An explanation of the core method (when no optional arguments are set):
Let's take an example list:
test = RandomInteger[5, 20]
(* {5, 3, 2, 5, 0, 4, 3, 4, 4, 0, 0, 5, 4, 0, 5, 5, 5, 4, 0, 2} *)
Say we want to look for threes and fives. We'll call that lookfor
, and prepend/append that to the target list:
lookfor = {3, 5}
work = Join[lookfor, test, lookfor]
(*
{3, 5}
{3, 5, 5, 3, 2, 5, 0, 4, 3, 4, 4, 0, 0, 5, 4, 0, 5, 5, 5, 4, 0, 2, 3,5}
*)
Now, let's use Ordering
to get the positions from work
in its sorted incarnation, along with the ordering of that order. That is just the permutation of the range of the length of work by a permutation list of the order (you can do it that way, but somewhat surprisingly, using Ordering
on an order is faster):
Column[{order = Ordering[work],orderOforder = Ordering[order]}, Left, 2]
(*
{7,12,13,16,21,5,22,1,4,9,23,8,10,11,15,20,2,3,6,14,17,18,19,24}
{8,17,18,9,6,19,1,12,10,13,14,2,3,20,15,4,21,22,23,16,5,7,11,24}
*)
Now, here's the "magic". Take note of the first and last two entries of the permutation (two being the length of our lookfor
list):
lengthOflookfor = Length@lookfor;
transposed = Transpose[{orderOforder[[;; lengthOflookfor]],
orderOforder[[-lengthOflookfor ;;]]}]
(* {{8, 11}, {17, 24}} *)
These pairs are in essence nothing more than spans, corresponding to the positions, for each of our lookfor
elements, in the first ordering, mapping us the corresponding position(s) if any in the work list:
Column[{span = Span @@@ transposed, places = order[[#]] & /@ span,
work[[#]] & /@ places}, Left, 2]
(*
{8;;11,17;;24}
{{1,4,9,23},{2,3,6,14,17,18,19,24}}
{{3,3,3,3},{5,5,5,5,5,5,5,5}}
*)
So we see that following the order from positions 8 to 11 and 17 to 24, we recover the positions of the elements we're interested in from the work list.

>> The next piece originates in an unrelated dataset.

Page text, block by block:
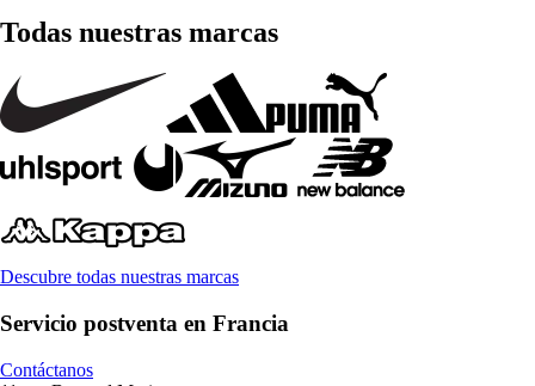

All that's left to do is to trim our padded element entries from the result and adjust the positions to get the actual positions from the original list:
Column[{recovered = ArrayPad[#, -1] & /@ places - lengthOflookfor,
test[[#]] & /@ recovered}, Left, 2]
(*
{{2,7},{1,4,12,15,16,17}}
{{3,3},{5,5,5,5,5,5}}
*)
Because Ordering
is, in general, very fast, this trick allows us to recover the positions of a large subset of elements (or show non-existence) from the target list very quickly.
bigList = RandomSample[DeleteDuplicates[RandomInteger[{1, 255}, {70000, 3}]], 60000];
smallList = RandomSample[bigList, 1200];
First@AbsoluteTiming[Map[Position[bigList, #] &, smallList]]
needs less than a second on my machine.